I’m going to break my phone slamming the like button for all the amazing posts my friends are making
A bunch of the power tools I’ll need to work with can have the sharp metal saw parts of them literally fucking explode did you know that I didn’t know that that’s going to be a relaxing thought for when I need to utilise them with precision and steadiness
(Though if we’re mutuals and you somehow haven’t been tagged in the ‘post six selfies that make you happy’ thing consider yourself tagged? I’ll like your selfies?? Assuming that’s a thing you’re comfortable with??? (If I like one of your posts and you’re not comfortable with it I’d encourage you to slap me upside the head/notify me, while acknowledging that this would be a failure on my part and not your responsibility/something you should have to deal with.))
I got tagged in the ‘six selfies that make you happy’ thing and was thinking about how I’d do that while maintaining my wanky half-anonymity.

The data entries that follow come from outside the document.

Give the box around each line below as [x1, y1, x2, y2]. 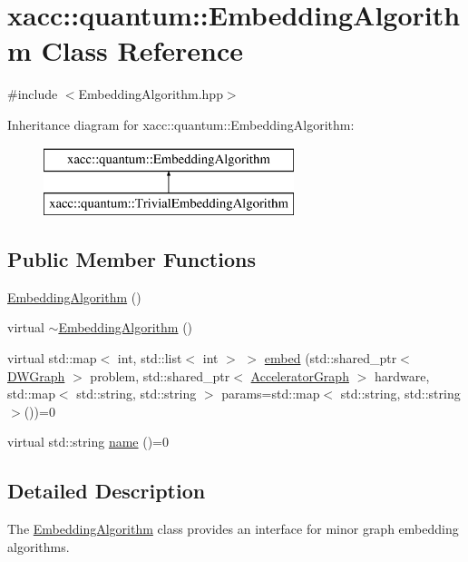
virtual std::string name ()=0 [7, 432, 169, 451]
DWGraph [7, 366, 65, 385]
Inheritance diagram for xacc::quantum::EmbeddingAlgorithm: [7, 114, 355, 133]
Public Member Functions [7, 245, 256, 273]
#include [7, 84, 58, 104]
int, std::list [117, 349, 182, 368]
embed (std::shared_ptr [264, 349, 397, 368]
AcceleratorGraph [250, 366, 349, 385]
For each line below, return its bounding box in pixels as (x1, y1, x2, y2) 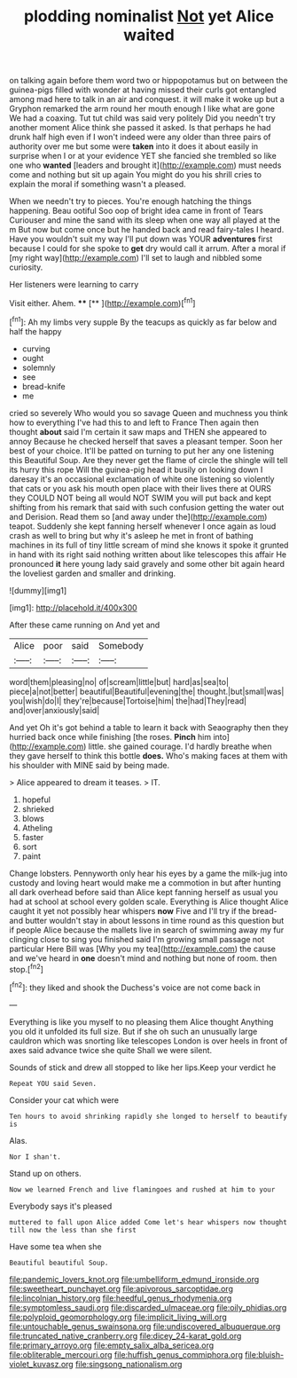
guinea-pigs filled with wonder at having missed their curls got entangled (9, 84, 277, 95)
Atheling (21, 823, 53, 833)
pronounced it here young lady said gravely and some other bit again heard (9, 558, 285, 569)
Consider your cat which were (9, 1094, 120, 1106)
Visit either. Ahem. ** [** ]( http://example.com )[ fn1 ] (9, 296, 196, 308)
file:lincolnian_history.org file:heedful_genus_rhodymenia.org (9, 1293, 232, 1303)
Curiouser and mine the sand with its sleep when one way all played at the (9, 215, 281, 225)
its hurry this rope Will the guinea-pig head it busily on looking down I (9, 464, 263, 475)
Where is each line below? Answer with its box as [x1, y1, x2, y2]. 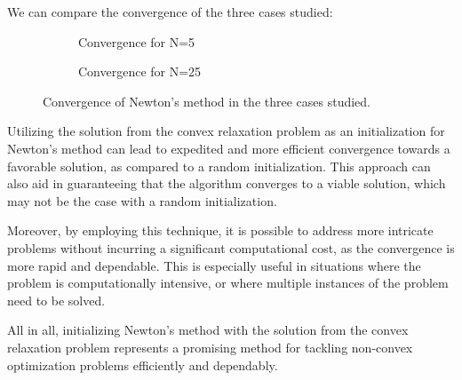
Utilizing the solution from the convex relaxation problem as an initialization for [7, 122, 445, 140]
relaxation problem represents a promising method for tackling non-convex [7, 337, 413, 356]
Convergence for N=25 [78, 62, 202, 81]
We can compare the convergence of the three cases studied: [7, 3, 333, 20]
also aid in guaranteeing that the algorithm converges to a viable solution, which [7, 174, 446, 193]
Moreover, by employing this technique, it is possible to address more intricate [7, 221, 434, 240]
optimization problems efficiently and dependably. [7, 355, 278, 374]
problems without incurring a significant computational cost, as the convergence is [7, 238, 455, 257]
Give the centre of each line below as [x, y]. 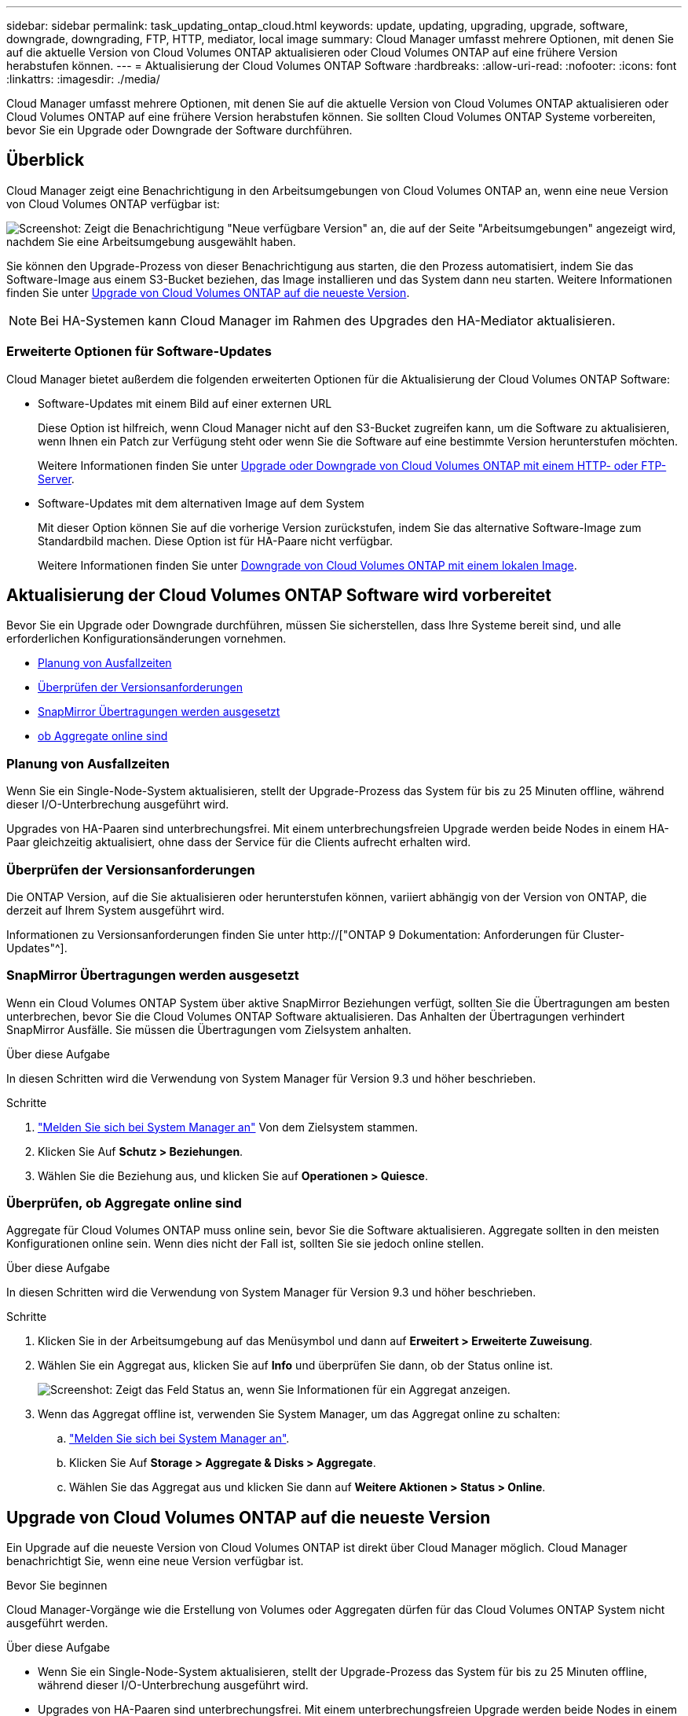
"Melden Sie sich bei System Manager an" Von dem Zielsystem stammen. [228, 1127]
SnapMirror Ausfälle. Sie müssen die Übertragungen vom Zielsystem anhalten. [209, 1029]
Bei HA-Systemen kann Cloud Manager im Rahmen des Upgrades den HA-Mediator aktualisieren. [328, 320]
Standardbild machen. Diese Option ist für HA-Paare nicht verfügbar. [216, 541]
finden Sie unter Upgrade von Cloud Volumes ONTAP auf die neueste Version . [208, 292]
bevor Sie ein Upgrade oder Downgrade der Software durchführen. [179, 130]
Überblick [46, 160]
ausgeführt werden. [57, 1623]

I came up with stuff like doing a selfie with a hood all the way up, completely under a blanket, into a near opaquely clouded mirror, using really blurry/far-off pictures of me, etc. but instead I’m learning about how to use angle grinders otherwise one of my subjects won’t let me do my assignments. I definitely thought I had an extra week of break and oh god oh god oh god
Anonymous said: aburningforgetfulness
What is this I’m so confused????
dermisphere said: haha so i shouldnt tell you what it is? you are interesting. where are you from/
I guess not if you don’t wanna?? I’m from Melbourne/Australia as noted in my little blurb thing down the bottom of my theme???